The third and final section of decision I is entitled “Order.” In this third section, the court dissolved the marriage and ordered the manner in which the property would be divided between the parties. The court’s orders, however, were silent as to the securities account described in paragraph eleven of its findings. In other words, the court did not include the securities account in the order section of decision I.

The defendant filed a motion to clarify on January 3, 2001, a little more than two months after the court rendered judgment. In that motion to clarify, the defendant pointed out the apparent inconsistency between the court’s findings and orders regarding the securities account.
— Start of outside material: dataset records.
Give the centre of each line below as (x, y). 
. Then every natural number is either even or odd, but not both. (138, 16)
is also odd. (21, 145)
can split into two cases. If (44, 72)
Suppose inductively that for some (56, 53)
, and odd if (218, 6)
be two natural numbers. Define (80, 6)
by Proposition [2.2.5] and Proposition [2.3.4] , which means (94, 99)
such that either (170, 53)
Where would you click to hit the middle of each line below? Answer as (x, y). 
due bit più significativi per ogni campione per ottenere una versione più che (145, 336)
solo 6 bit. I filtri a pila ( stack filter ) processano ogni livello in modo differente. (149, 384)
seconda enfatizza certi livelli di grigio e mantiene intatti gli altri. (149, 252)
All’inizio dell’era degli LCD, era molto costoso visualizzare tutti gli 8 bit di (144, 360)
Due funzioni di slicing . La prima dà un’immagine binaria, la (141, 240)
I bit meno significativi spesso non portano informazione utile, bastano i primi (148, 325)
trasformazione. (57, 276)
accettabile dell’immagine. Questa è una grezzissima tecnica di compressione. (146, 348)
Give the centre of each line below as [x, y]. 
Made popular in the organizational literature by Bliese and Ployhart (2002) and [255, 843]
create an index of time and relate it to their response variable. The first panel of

Specifically, the defendant stated: “The [decision] . . . does not provide when the plaintiff is to pay the defendant for his share of the appreciation in those securities.” The defendant’s motion requested a clarification of the court’s decision that would order the plaintiff to “immediately pay the defendant $33,000, plus interest from October 27,2000, representing his one-half on the appreciation in the plaintiffs securities . . . .”
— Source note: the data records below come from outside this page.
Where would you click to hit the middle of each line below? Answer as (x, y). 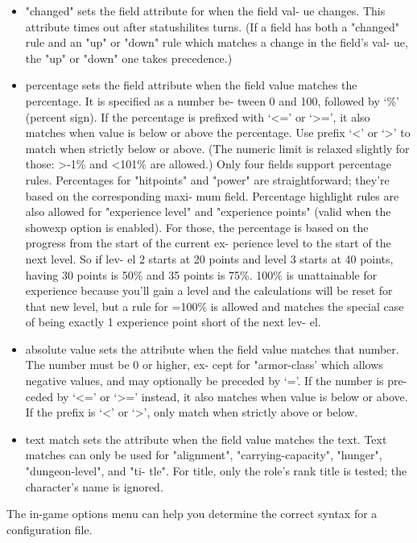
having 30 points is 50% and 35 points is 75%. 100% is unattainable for (201, 274)
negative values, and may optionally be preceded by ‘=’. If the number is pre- (216, 381)
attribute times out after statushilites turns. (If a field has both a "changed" (212, 26)
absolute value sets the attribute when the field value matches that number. (212, 348)
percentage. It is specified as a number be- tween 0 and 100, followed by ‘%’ (212, 100)
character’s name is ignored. (94, 486)
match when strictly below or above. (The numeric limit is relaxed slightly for (217, 148)
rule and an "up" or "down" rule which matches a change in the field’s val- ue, (217, 42)
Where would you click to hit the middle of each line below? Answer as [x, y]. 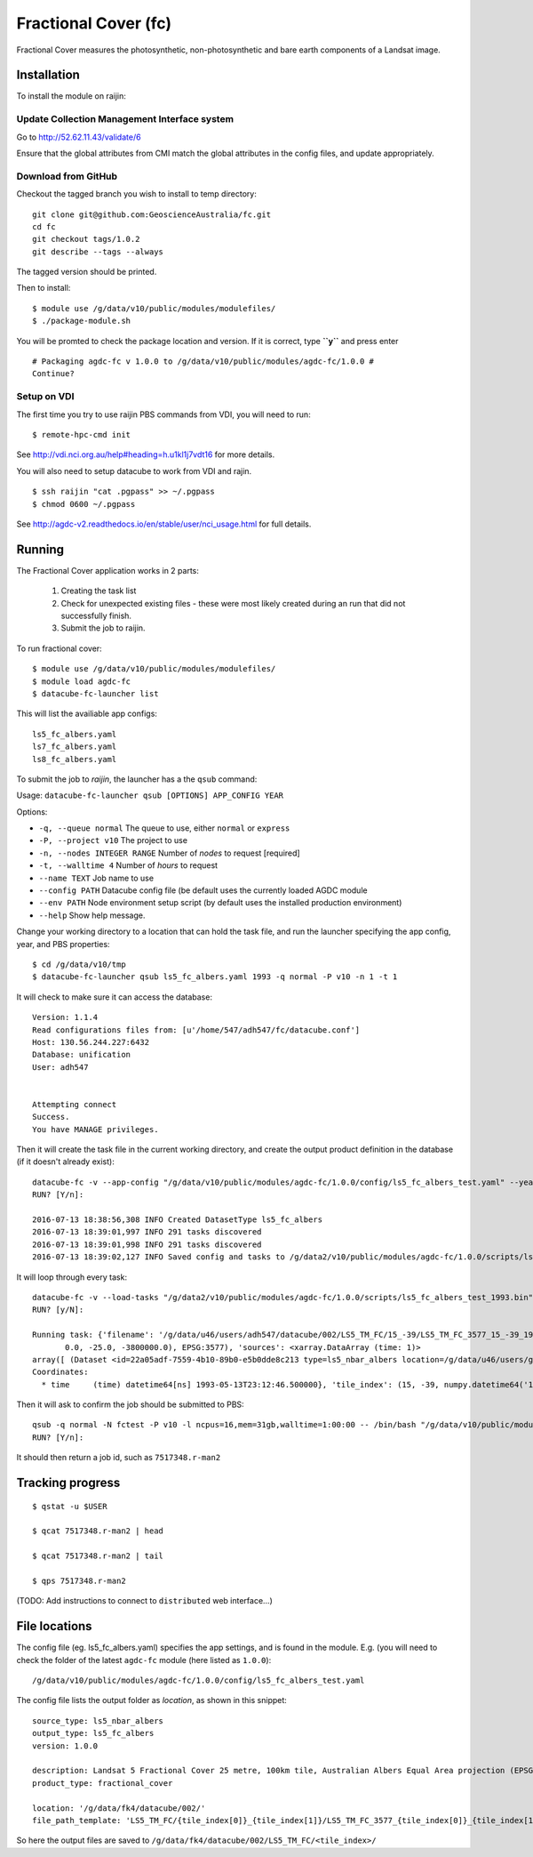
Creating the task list [99, 591]
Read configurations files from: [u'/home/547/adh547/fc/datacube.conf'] [196, 1030]
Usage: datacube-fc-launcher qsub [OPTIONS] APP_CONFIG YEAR [150, 795]
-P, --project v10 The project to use [113, 840]
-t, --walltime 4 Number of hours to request [128, 865]
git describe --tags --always [98, 252]
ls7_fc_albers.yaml [75, 747]
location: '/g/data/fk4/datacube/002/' [119, 1808]

On January 12, 2001, the plaintiff objected to the defendant’s request on the grounds that (1) the court’s orders were not ambiguous, thus obviating the need for a clarification, citing Rosato v. Rosato, 40 Conn. [107]*107App. 533, 671 A.2d 838 (1996), rev’d, 255 Conn. 412, 766 A.2d 429 (2001),2 and (2) the request would result in an impermissible modification of the property division in that assignments of property can be made only at the time of the dissolution decree, citing Croke v. Croke, 4 Conn. App. 663, 664-65, 496 A.2d 235 (1985). The court heard argument on the defendant’s motion on January 16, 2001.

On February 1,2001, the court issued a memorandum of decision (decision II) regarding the defendant’s motion to clarify. In setting forth the applicable law, the court noted first that motions for clarification are proceduraily proper, even though not specifically described in the rules of practice. Holcombe v. Holcombe, 22 Conn. App. 363, 366, 576 A.2d 1317 (1990). The court cited Blake v. Blake, 211 Conn. 485, 494, 560 A.2d 396 (1989), for the proposition that “under the common law, judgments may be ‘corrected’ at any time.”3 Finally, the court stated that “[w]hether the defendant characterizes the motion as one to correct or clarify, the court must examine the practical effect of the ruling. Jaser v. Jaser, 37 Conn. App. 194, 202, 655 A.2d 790 (1995).”
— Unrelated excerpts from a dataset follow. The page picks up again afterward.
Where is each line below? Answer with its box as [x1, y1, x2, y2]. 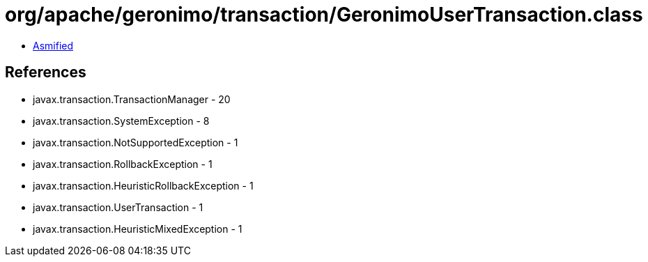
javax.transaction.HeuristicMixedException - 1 [33, 222, 242, 235]
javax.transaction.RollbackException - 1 [33, 157, 213, 170]
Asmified [33, 39, 74, 52]
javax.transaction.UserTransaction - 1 [33, 201, 203, 213]
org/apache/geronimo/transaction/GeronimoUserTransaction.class [5, 3, 643, 26]
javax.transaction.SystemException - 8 [33, 114, 210, 127]
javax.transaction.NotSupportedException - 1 [33, 136, 238, 148]
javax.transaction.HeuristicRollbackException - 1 [33, 179, 254, 192]
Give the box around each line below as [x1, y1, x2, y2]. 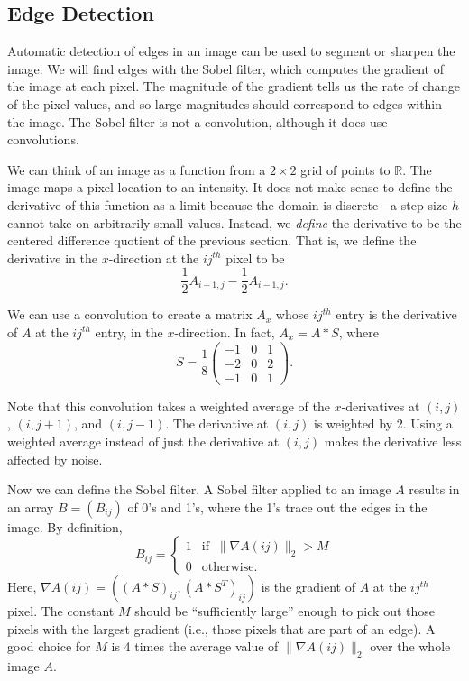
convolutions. [7, 130, 79, 149]
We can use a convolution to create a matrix [7, 305, 253, 324]
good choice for [7, 637, 91, 656]
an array [7, 497, 54, 516]
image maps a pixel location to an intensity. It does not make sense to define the [7, 178, 453, 197]
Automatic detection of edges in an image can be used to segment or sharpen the [7, 41, 455, 60]
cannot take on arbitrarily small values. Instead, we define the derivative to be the [7, 213, 462, 232]
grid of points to [300, 160, 391, 179]

The court distinguished the present case from Rosato v. Rosato, supra, 40 Conn. App. 533, which the plaintiff [108]*108cited in her objection, on two grounds: first, the length of time between the dissolution judgment and the motion to clarify, and, second, the fact that the present case involved an error of omission. The court noted that “barely two months have passed since the entry of the decree” and that the defendant’s motion came “while the matter [was] still fresh in everyone’s mind . . . .” The court acknowledged that the order section of decision I was silent as to the securities account, but went on to observe that the findings section set forth the court’s intent. The court stated, “it is clear that the court intended to divide the [securities account], and that its omission from the order was an oversight.” The court then issued a new order in which the court ordered the plaintiff to pay the defendant $33,000, representing one-half of the amount of the appreciation of the securities account dining the term of the marriage. The plaintiff subsequently filed the present appeal.

We begin our analysis of the plaintiffs claim by setting forth the standard of review. The plaintiff is challenging the court’s general authority under General Statutes § 52-212a to grant the defendant’s motion. Because this presents a question of statutory construction, our review is plenary. See Kim v.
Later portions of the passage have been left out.